2日の経験でも、普通の人が一生できないような経験が出来たりもして、普通にサラリーマンしていたらこういう経験って難しい話だろうと思う。お金も労力も時間もそして覚悟も必要だし、普通の感覚だとお金にならないんならやってられないわみたいなのが当り前の感覚で、逆に自分が持ち出して働いて動いてものづくりの環境から育んでいける力からというのは、今の時代にはありえないほど、普通は職人レベルでも一生でも絶対に経験できないようなこういう経験を本当に覚悟してというよりも日常の当たり前としてできる人でないと無理な世界があるのだろうと思うし、こういう林与の普通の作業に思えることも熟練の経験者レベルでも10人に一人か二人いるかどうかの話で、解決しないままだったのが昭和の時代でも同じで、サラリーマン化してしまった、ものごとが難しくなるばかりの繊維業界で、本当に働いて解決して背負って行く人でないと1回の仕事の成功すらも難しい。
今の時代の感覚だと180度反対で無理な世界が今の感覚を支えないといけないのがモノづくり業界で、そこが本当に大きな問題だろうと思う。ドビー朱里の専門家の方にしても、話をすると林与と似たような、他の人の何尾もすでに働いたのでもういつ尽きて雄も十分だし、でも、物事というのは、それなりに結果を出さないと駄目だという責任感を持っておられる方だから、精一杯やっているうちに応えにもたどり着こうとしてくださって結局は答えにたどり着けたのもそこなんだろうと思う。

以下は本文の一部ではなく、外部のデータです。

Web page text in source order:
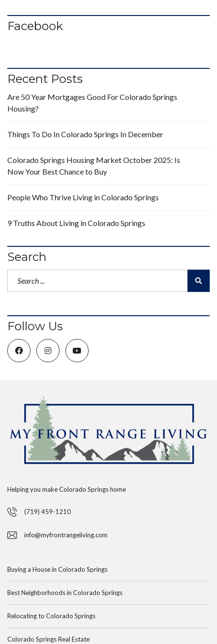
Facebook
Recent Posts
Are 50 Year Mortgages Good For Colorado Springs
Housing?
Things To Do In Colorado Springs In December
Colorado Springs Housing Market October 2025: Is
Now Your Best Chance to Buy
People Who Thrive Living in Colorado Springs
9 Truths About Living in Colorado Springs
Search
Follow Us
Helping you make Colorado Springs home
(719) 459-1210
info@myfrontrangeliving.com
Buying a House in Colorado Springs
Best Neighborhoods in Colorado Springs
Relocating to Colorado Springs
Colorado Springs Real Estate

今の日本の時間から時間の仕事感覚だと50年週40時間普通に働いても現場の織り子さんで終わってしまうだろうし、1日でも2日でも、とことんやれるような人でないと、どんどんと衰退してしまって方向転換すらも難しくなった業界を支える側にも回れないだろうと思う。今回の問題にしても専門家の人の問題じゃないのだけども、林与の基本的な問題が望んでいるように解決するように出せる全力をくださった。そういう専門家って少ないことの方が多くて、利用したいだけの専門家というのが8割くらいで、本当の1割とか2割くらいの専門家の人と関わるべきだろうと思うし、立ち会ってもらうときには自分自身も出来ることは全力でやって精一杯に動いている必要があるだろうと思う。

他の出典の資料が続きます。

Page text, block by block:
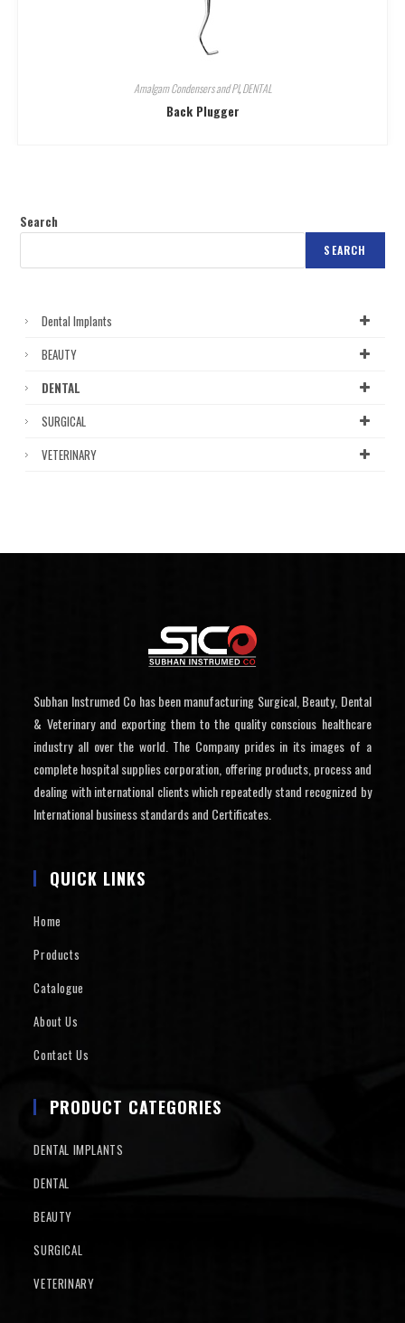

普段、他の林与と関わる人に林与が期待していることを林与自身の姿勢としてやってみた2日で、全力も出せたし答えも出せたし、いろんな問題が解決もできた。でもこういうことって、普通の日常の仕事でも当たり前で会ってほしいけども、そういう感覚自体が日本では仕事で働くのが嫌から始まってできることもやろうとせず要求ばかりが多くて難しい問題があるだろうとは思う。